(DIRECTIONS)
Each line below must be printed again exactly.

(GIVEN RECORDS)
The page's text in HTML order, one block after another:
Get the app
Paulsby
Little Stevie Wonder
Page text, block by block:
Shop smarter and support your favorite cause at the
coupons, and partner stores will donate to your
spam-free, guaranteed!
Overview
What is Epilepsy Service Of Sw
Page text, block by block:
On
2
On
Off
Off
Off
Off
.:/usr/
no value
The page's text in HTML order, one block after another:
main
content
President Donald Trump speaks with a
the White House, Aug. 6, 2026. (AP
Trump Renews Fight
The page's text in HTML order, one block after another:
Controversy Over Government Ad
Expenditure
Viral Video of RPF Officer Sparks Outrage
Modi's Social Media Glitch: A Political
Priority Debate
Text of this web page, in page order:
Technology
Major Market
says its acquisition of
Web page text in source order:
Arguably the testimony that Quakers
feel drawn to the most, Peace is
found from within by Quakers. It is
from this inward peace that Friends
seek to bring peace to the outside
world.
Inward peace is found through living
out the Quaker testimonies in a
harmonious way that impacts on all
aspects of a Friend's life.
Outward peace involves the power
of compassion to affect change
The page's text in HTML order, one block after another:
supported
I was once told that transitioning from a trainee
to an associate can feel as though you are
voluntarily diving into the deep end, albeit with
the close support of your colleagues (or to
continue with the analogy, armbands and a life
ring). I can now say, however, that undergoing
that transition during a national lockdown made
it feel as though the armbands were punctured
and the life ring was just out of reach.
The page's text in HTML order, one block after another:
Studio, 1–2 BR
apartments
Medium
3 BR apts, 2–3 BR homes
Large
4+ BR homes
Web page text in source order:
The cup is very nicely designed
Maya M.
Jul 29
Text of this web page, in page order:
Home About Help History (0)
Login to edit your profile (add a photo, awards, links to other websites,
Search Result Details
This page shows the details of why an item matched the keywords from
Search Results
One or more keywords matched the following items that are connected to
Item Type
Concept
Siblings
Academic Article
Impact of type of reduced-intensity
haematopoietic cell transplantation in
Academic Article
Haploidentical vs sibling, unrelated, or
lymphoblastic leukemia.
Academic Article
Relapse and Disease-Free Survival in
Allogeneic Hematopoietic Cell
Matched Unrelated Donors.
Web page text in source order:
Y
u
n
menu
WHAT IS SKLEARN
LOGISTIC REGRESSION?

(OUTPUT OF THE TASK)
The page's text in HTML order, one block after another:
Get the app
Paulsby
Little Stevie Wonder
Page text, block by block:
Shop smarter and support your favorite cause at the
coupons, and partner stores will donate to your
spam-free, guaranteed!
Overview
What is Epilepsy Service Of Sw
Page text, block by block:
On
2
On
Off
Off
Off
Off
.:/usr/
no value
The page's text in HTML order, one block after another:
main
content
President Donald Trump speaks with a
the White House, Aug. 6, 2026. (AP
Trump Renews Fight
The page's text in HTML order, one block after another:
Controversy Over Government Ad
Expenditure
Viral Video of RPF Officer Sparks Outrage
Modi's Social Media Glitch: A Political
Priority Debate
Text of this web page, in page order:
Technology
Major Market
says its acquisition of
Web page text in source order:
Arguably the testimony that Quakers
feel drawn to the most, Peace is
found from within by Quakers. It is
from this inward peace that Friends
seek to bring peace to the outside
world.
Inward peace is found through living
out the Quaker testimonies in a
harmonious way that impacts on all
aspects of a Friend's life.
Outward peace involves the power
of compassion to affect change
The page's text in HTML order, one block after another:
supported
I was once told that transitioning from a trainee
to an associate can feel as though you are
voluntarily diving into the deep end, albeit with
the close support of your colleagues (or to
continue with the analogy, armbands and a life
ring). I can now say, however, that undergoing
that transition during a national lockdown made
it feel as though the armbands were punctured
and the life ring was just out of reach.
The page's text in HTML order, one block after another:
Studio, 1–2 BR
apartments
Medium
3 BR apts, 2–3 BR homes
Large
4+ BR homes
Web page text in source order:
The cup is very nicely designed
Maya M.
Jul 29
Text of this web page, in page order:
Home About Help History (0)
Login to edit your profile (add a photo, awards, links to other websites,
Search Result Details
This page shows the details of why an item matched the keywords from
Search Results
One or more keywords matched the following items that are connected to
Item Type
Concept
Siblings
Academic Article
Impact of type of reduced-intensity
haematopoietic cell transplantation in
Academic Article
Haploidentical vs sibling, unrelated, or
lymphoblastic leukemia.
Academic Article
Relapse and Disease-Free Survival in
Allogeneic Hematopoietic Cell
Matched Unrelated Donors.
Web page text in source order:
Y
u
n
menu
WHAT IS SKLEARN
LOGISTIC REGRESSION?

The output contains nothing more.